The Kingdom of Van, Urartu, rose out of a coalition of numerous tribes, who appear to have united against the increasing threat of Assyria. It reached the height of its power in the early 8th c. BC, with the military campaigns and programs of major construction of Menua (c.810-785) and Argishti I (c.785-760). According to the extensive study conducted by Paul Zimansky, from the time of its conception Urartu was largely a feudal society. The relationship between the "center" and "provinces" was an unstable one, causing the provinces to rebel at the first sign of trouble. The majority of extant royal inscriptions show Urartian kings constantly engaged in suppressing rebellions, thus inadvertently revealing the picture of the Kingdom as a de-centralized entity torn by internal strife.
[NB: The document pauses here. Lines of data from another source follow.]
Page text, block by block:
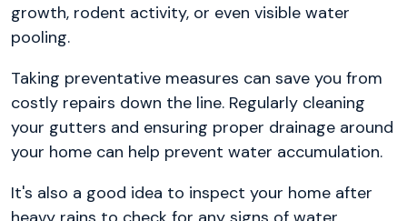
growth, rodent activity, or even visible water
pooling.
Taking preventative measures can save you from
costly repairs down the line. Regularly cleaning
your gutters and ensuring proper drainage around
your home can help prevent water accumulation.
It's also a good idea to inspect your home after
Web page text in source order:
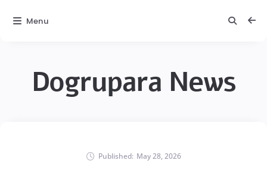
Dogrupara News
Published: May 28, 2026
Menu

By the late 8th c. BC, after the devastating punitive march of Sargon II through Urartian territories, the Kingdom seems to have fallen into complete disarray. Some scholars even go so far as to regard this event as the final blow to the Kingdom's troubled existence. Nevertheless, recent finds testify not only to the existence of Urartu in the 7th century, but to its re-emergence as a stronger, centralized state with a developed system of bureaucracy, a Kingdom in its true sense. These changes are ascribed to the reign of Rusa II (c.685-639?), the last well-defined Urartian king. Rusa's reforms are well-attested by the impressive and technologically novel construction of citadels and religious centers around the Kingdom's core. Furthermore, he introduces the royal seal type along with a variety of seal-types used in administration. Such forceful resurgence of Urartu at this time may be connected to the Kingdom's advantageous position in relation to the commercial routes, and its role as an intermediary in the trade between Elam and the west.